Problem description: Quote exactly and only this range of lines in the data below: the line that holds "Occurs when a" to the line that holds "Input Absorption [89, 69]", both included.

*** Opening Excerpted records ***

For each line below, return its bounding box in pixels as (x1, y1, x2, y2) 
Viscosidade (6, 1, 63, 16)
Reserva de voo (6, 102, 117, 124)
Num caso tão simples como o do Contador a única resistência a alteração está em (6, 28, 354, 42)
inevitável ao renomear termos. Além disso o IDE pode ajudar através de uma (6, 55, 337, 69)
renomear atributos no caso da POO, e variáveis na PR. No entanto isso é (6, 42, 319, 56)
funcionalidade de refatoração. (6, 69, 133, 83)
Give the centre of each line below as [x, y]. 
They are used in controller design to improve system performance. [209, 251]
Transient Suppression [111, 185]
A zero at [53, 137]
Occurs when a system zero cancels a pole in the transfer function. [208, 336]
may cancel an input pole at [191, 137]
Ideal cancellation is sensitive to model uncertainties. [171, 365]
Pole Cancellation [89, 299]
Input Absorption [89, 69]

*** Closing Excerpted records ***
*** Opening Excerpted records ***

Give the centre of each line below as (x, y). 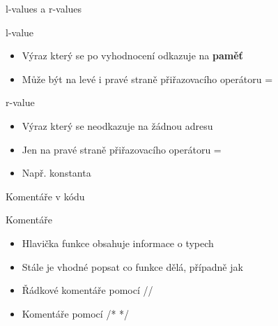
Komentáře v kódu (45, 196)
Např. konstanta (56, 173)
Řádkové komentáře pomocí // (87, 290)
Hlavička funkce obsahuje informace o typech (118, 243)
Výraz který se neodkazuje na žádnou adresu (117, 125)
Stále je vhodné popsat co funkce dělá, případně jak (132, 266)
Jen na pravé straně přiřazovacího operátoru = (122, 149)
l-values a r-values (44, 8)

*** Closing Excerpted records ***

Response box:
Occurs when a system zero cancels a pole in the transfer function. [208, 336]
may cancel an input pole at [191, 137]
Ideal cancellation is sensitive to model uncertainties. [171, 365]
Pole Cancellation [89, 299]
Input Absorption [89, 69]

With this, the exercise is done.